Slovenka-born photographer

Katarina Benzova (born 1987) is a Slovak photographer known for her work with Guns N' Roses and other rock bands.

==Career==

Benzova was born in Liptovsky Mikulas, Slovakia, in 1987. Her professional photography career began in 2010 when she was given the opportunity to go on tour with Guns N' Roses. She has also worked with bands like KISS, The Rolling Stones, Aerosmith, Def Leppard, Mötley Crüe, Bad Company, Lynyrd Skynyrd, Courtney Love, Thin Lizzy, Motörhead, Van Halen, ZZ Top, Marilyn Manson, KORN, Jane's Addiction, Alice In Chains, The Kills, The Cult, Billy Idol and many more.

With her working relationship with Guns N' Roses, it has led her to assignments with AC/DC while Axl Rose handled vocal duties for part of the 'Rock Or Bust' Tour in 2016 and The Dead Daisies while Guns N' Roses members Richard Fortus and Dizzy Reed were part of their line-up.

Benzova's photographs have appeared in publications throughout in both print and online, including Vogue Italia, Rolling Stone Magazine, New York Times, LA Times, Forbes, SPIN Magazine, NME Magazine, Classic Rock Magazine, USA Today, Billboard Magazine, Revolver Magazine, Fox News, NY Daily News, CBS and Ultimate Classic Rock.

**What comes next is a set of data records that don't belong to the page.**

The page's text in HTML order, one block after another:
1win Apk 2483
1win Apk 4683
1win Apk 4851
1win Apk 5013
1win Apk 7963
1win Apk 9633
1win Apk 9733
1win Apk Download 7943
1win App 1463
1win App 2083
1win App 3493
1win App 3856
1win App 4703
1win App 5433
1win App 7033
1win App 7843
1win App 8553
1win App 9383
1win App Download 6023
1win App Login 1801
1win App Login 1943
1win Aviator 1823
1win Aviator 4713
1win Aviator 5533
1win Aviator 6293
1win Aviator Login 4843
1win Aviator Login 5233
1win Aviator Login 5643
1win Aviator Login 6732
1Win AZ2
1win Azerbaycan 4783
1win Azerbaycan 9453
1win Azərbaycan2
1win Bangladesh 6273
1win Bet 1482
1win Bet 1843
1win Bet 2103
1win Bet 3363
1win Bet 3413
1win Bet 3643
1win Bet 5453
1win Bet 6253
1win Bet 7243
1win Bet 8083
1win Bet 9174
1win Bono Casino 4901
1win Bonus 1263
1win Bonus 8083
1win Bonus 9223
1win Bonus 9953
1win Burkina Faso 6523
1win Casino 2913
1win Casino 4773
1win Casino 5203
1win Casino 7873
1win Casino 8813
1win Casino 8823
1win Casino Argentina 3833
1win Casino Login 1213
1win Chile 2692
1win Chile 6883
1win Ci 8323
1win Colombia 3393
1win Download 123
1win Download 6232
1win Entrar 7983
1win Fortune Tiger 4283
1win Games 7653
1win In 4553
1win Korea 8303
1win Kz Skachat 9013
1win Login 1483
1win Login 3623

She has photographed commercial pictures for Monster Energy, Celestion Speakers, James Trussart Guitars, Asba Swag, Roto Sound and Animals Asia print campaign.

Benzova has presented her work in numerous exhibitions including KISS Exhibition at Hard Rock Hotel in Las Vegas in 2014 and multiple photography exhibitions during Cannes Film Festival. Her photography is often used in tour programs including Guns N' Roses Chinese Democracy, Appetite For Democracy, Not In This Lifetime tour programs as well as KISS programs.

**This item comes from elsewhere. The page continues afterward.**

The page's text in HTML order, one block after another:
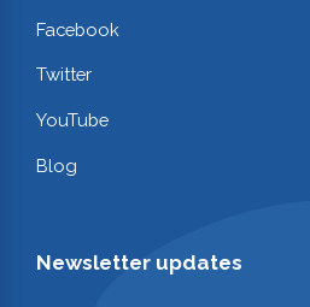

A trip to Cuba in 2015 with The Dead Daisies as one of the first American bands to play there, Benzova published a book and directed a short documentary called Revolucion, based on The Dead Daisies 2015 album.

Her photography has also been used for album artwork including Sebastian Bach/Apachalypes Now, The Dead Daisies Face I Love and Revolucion.

==Personal projects==

Benzova has used her photography skills to raise money for different charities. She has also done silent auctions of her work for organizations like NAMI, Toys For Tots and Fathers Heart Foundation. She has also donated her time as a photographer for projects like Nelson Mandela: Legacy Of Hope Foundation and The Heroes Project.

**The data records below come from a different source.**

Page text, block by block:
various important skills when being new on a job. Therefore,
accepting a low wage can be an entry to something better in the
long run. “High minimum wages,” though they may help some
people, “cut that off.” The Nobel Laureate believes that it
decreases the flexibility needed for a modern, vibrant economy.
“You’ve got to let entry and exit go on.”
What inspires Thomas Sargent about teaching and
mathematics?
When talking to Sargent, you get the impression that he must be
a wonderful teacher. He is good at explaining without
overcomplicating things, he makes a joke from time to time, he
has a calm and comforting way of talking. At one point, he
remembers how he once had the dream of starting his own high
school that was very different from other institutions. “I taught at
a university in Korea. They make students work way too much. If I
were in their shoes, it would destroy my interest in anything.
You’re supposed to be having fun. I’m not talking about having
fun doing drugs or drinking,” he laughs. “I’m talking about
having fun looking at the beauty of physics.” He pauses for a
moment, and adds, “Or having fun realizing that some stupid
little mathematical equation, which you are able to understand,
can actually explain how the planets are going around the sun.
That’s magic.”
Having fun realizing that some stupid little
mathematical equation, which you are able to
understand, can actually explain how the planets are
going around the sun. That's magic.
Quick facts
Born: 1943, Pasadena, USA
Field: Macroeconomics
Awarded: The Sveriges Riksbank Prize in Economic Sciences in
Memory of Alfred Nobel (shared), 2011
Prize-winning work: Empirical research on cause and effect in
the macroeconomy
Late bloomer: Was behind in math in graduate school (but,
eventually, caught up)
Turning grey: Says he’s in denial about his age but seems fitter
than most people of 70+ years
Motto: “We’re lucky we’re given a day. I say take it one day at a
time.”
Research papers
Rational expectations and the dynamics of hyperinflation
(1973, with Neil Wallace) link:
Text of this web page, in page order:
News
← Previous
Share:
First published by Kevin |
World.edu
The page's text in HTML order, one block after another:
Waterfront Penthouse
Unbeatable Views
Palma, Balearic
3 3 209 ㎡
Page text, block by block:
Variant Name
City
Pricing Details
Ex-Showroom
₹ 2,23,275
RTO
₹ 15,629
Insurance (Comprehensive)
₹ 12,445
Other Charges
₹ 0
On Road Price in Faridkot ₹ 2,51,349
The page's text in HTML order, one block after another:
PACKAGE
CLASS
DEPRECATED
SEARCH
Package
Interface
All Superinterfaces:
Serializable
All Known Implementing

In 2015 she co-produced and shot a campaign for Animals Asia that included artists like Anthony Kiedis from Red Hot Chili Peppers, Ozzy and Sharon Osbourne, Simon Le Bon from Duran Duran, Duff McKagan & DJ Ashba from Guns N' Roses, Moby, Matt Lucas and Steve-O.

In 2017 Benzova started her foundation called MISSION 11 where she creates free campaigns for various charity organisations. Other than the Animals Asia campaign she did in past she also created campaign for Wolf Conservation Centre in 2016 which was called #StandForWolves working with Axl Rose, Jason Momoa and Lisa Bonet. In 2017 she also became a member of the Board of Advisers for the Wildlife Conservation Film Festival.